Question

Write the converse of the Pythagoras Theorem and prove it.

Answer 1

Converse of Pythagoras Theorem: In a triangle, if the square of one side is equal to the sum of the squares of the other two sides, then the angle opposite to the first side is at right angle.

Given: ${BC}^2={AB}^2+{AC}^2$ in $△ABC$

To prove that $\angle A$ is a right angle.

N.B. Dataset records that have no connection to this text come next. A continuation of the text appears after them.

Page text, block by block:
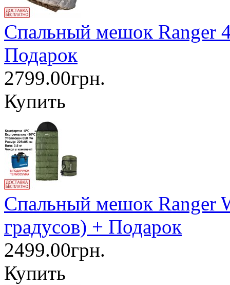
Спальный мешок Ranger
Подарок
2799.00грн.
Купить
Спальный мешок Ranger
градусов) + Подарок
2499.00грн.
Купить
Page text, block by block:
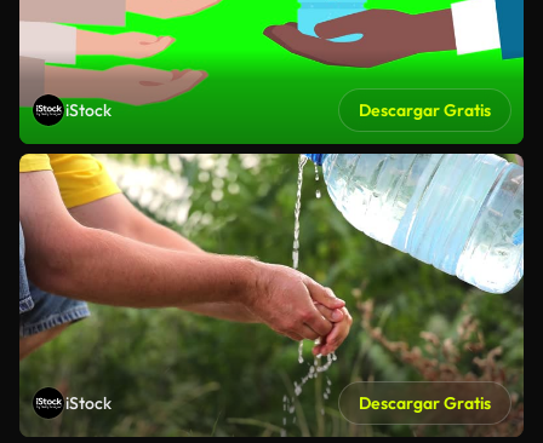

Let $\overline{OX}$ be any ray

we can construct $\overline{OY}$ such that $\overline{OY}\perp \overline{OX}$

Let $M\in OY$ such that $OM=AC$

Let $N\in \overline{OX}$ such that $ON=AB$

Draw $\overline{MN}$

$△OMN$ is right angle triangle as $\overline{OM}\perp \overline{ON}$
$\angle MON$ is a right angle
$\therefore$ $MN$ is the hypotenuse

According to the Pythagoras theorem
${MN}^2={OM}^2+{ON}^2={AC}^2+{AB}^2$
But ${AB}^2+{AC}^2={BC}^2$
${MN}^2={BC}^2$
$MN=BC......\left(i\right)$

$\therefore$ In $△ABC$ and $△ONM$ consider the correspondence $ABC\leftrightarrow ONM$
$\overline{AB}\cong \overline{ON}$ $(ON=AB)$
$\overline{AC}\cong \overline{OM}$ $(OM=AC)$
$\overline{BC}\cong \overline{MN}$ $(MN=BC)$

The correspondence $ABC\leftrightarrow ONM$ is congruence. So $△ABC\leftrightarrow △ONM$ (by SSS)
$\therefore$ $\angle A\cong \angle O$

But $\angle O$ in $△ONM$ is right angle by construction
$\therefore$ $\angle A$ is a right angle.